Here are some vintage photographs of the landrace that Afghan cannabis farmers know as ‘Mazari’, ‘Balkhi’, or ‘Mazar-i-Sharif’. The images were emailed to me by an old-timer who brought the seed from northern Afghanistan to the United States in the 1970s.
Until the bumper harvest of 2007, the region around the city of Balkh (in size more a town than city these days) retained its historic postion as the major centre of production of the finest-quality Afghan charas.
The ‘Mazari’ or ‘Balkhi’ landrace doesn’t fit neatly into the Indica versus Sativa categorization favoured by many western growers and researchers. Its characteristics are discussed in the UNODC Afghanistan Cannabis Survey (2009), which is the best of the surveys UNODC conducted during the 2008 to 2011 growing seasons. The surveys note how ‘Mazari’ is a large strain and that fields of cannabis in Afghanistan could reach up to three metres in height. A height of 2 to 3 metres is given for the ‘Mazari–Afghani’ listed in the Fall 1985 Cultivator’s Choice catalogue.

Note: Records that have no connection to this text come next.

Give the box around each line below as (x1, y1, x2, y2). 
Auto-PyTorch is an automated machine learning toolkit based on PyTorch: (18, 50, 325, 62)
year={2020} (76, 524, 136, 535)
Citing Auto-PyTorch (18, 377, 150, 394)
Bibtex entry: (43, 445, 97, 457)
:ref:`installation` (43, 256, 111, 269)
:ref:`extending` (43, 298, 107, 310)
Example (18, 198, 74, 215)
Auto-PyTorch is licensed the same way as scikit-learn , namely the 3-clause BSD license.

Perhaps the easiest way to think about the ‘Mazari’ landrace is as an Indica–Sativa hybrid, possibly a hybrid between a pure Indica of the kind cultivated around the desert oasis centres of Central Asia and the distinct type of crop cultivated to the south in the Punjab, which is within the monsoon belt. The landraces cultivated for bhang in the Punjab, Rajasthan, and Sindh have the tall, narrow-leafleted morphology of Sativas but the cannabinoid profile typical of Central Asian plants (i.e., the population is basically 1:2:1).
Most landraces originated as hybrids between landraces. The region around the city of Balkh is well-placed for hybridization between Central and South Asian populations to occur. Balkh has historically both had very strong links with India and acted as a major entrepot and emporium along the so-called Silk Road trade routes of Central Asia.